Since the focus magnet of the present invention has the structure and function as described above, it can achieve the following effects.

(1) Since the inner diameter of a permanent magnet is inversely proportional to the strength of the magnetic field, the magnetic field becomes stronger as the inner diameter becomes smaller, allowing the permanent magnet to be made thinner.

(2) Since the permanent magnet is smaller, the weight is about 1/3 compared to the conventional type, so the drop resistance of the cathode ray tube can be greatly improved.
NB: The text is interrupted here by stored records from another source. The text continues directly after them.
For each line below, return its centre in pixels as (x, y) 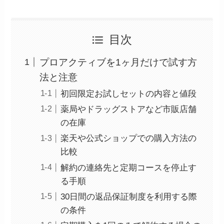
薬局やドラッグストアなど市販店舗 (129, 109)
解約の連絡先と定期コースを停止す (129, 167)
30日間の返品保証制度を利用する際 (129, 196)
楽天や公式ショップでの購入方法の (129, 138)
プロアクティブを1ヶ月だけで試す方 (118, 62)
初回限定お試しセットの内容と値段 (129, 93)
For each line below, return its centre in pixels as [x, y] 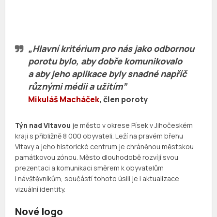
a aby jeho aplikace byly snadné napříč [108, 73]
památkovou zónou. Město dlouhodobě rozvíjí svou [97, 157]
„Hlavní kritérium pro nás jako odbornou [111, 48]
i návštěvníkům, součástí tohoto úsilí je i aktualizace [97, 178]
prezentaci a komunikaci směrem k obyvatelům [90, 168]
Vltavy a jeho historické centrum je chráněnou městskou [105, 146]
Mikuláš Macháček [64, 99]
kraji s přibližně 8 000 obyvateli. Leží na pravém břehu [99, 136]
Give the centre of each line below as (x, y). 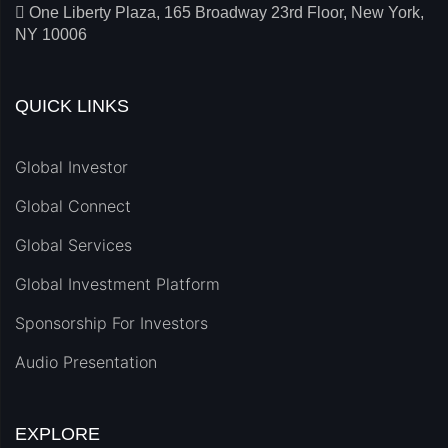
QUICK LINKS (72, 106)
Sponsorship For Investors (111, 323)
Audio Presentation (86, 362)
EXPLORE (57, 434)
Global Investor (71, 167)
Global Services (73, 245)
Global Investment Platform (117, 284)
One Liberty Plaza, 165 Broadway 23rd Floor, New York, (226, 13)
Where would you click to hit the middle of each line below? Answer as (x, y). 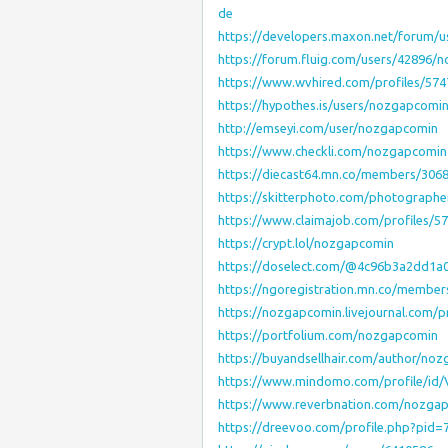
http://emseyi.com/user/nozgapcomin (328, 128)
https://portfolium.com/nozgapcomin (328, 335)
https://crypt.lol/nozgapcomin (306, 243)
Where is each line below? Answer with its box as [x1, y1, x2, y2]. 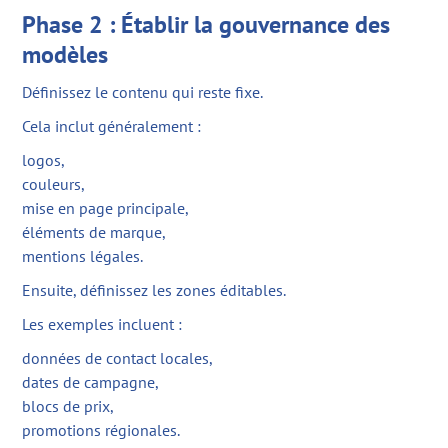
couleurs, [22, 174, 86, 195]
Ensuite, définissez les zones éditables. [22, 280, 287, 301]
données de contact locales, [22, 348, 214, 369]
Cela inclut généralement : [22, 116, 202, 137]
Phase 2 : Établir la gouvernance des [22, 9, 391, 41]
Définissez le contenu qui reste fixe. [22, 82, 264, 103]
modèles [22, 39, 109, 71]
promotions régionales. [22, 420, 181, 441]
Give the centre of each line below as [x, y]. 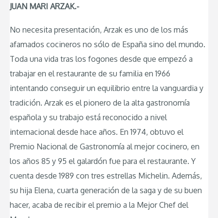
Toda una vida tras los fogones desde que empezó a [101, 59]
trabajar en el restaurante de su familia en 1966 [90, 73]
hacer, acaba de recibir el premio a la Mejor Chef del [99, 205]
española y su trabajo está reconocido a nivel [88, 117]
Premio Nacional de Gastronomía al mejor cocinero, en [105, 146]
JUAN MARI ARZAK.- [45, 7]
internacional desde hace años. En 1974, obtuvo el [97, 132]
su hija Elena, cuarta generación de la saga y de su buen [106, 190]
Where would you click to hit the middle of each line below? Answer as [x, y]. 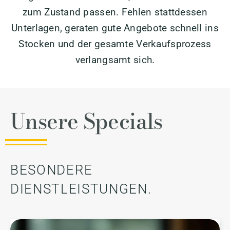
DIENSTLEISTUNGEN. [81, 189]
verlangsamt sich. [115, 60]
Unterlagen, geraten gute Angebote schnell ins [115, 28]
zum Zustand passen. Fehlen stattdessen [115, 12]
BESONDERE [52, 170]
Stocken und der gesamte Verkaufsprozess [115, 44]

(3) By reducing the diameter of the permanent magnet, it is possible not only to reduce the external dimensions of the focus magnet, but also to reduce the distance between the cathode ray tubes in a 3-gun system.
The entire device can be downsized.

[Brief explanation of drawings]

FIGS. 1 and 2 are longitudinal cross-sectional views showing embodiments of the present invention, and FIG. 3 is a vertical cross-sectional view showing a focus magnet of a conventional structure. 1: Permanent magnet, 2: Yoke, 3: Coil, 7: Compensation coil.

Claims (6)

[Claims] (1) A hollow cylindrical permanent magnet made of powdered sintered material with magnetic poles provided on the end face has a hollow yoke made of ferromagnetic material fixed to both end faces, and a coil and temperature A focus magnet characterized by having a compensation means (2) The focus magnet according to claim 1, wherein the permanent magnet is a ferrite magnet. (3) The focus magnet according to claim 1 or 2, wherein the temperature-sensitive magnetic material is a temperature-sensitive ferrite. (4) The focus magnet according to claim 3, which is a temperature-sensitive ferrite such that Bs≈0 at 45° to 85°C. (5) The focus magnet according to any one of claims 1 to 4, wherein the temperature compensation means is a bobbin made of a temperature-sensitive magnetic material, and the bobbin is provided on the outer periphery of the permanent magnet and accommodates a coil. (6) The focus magnet according to any one of claims 1 to 4, wherein the temperature compensation means is an annular body made of a temperature-sensitive magnetic material and a compensation coil.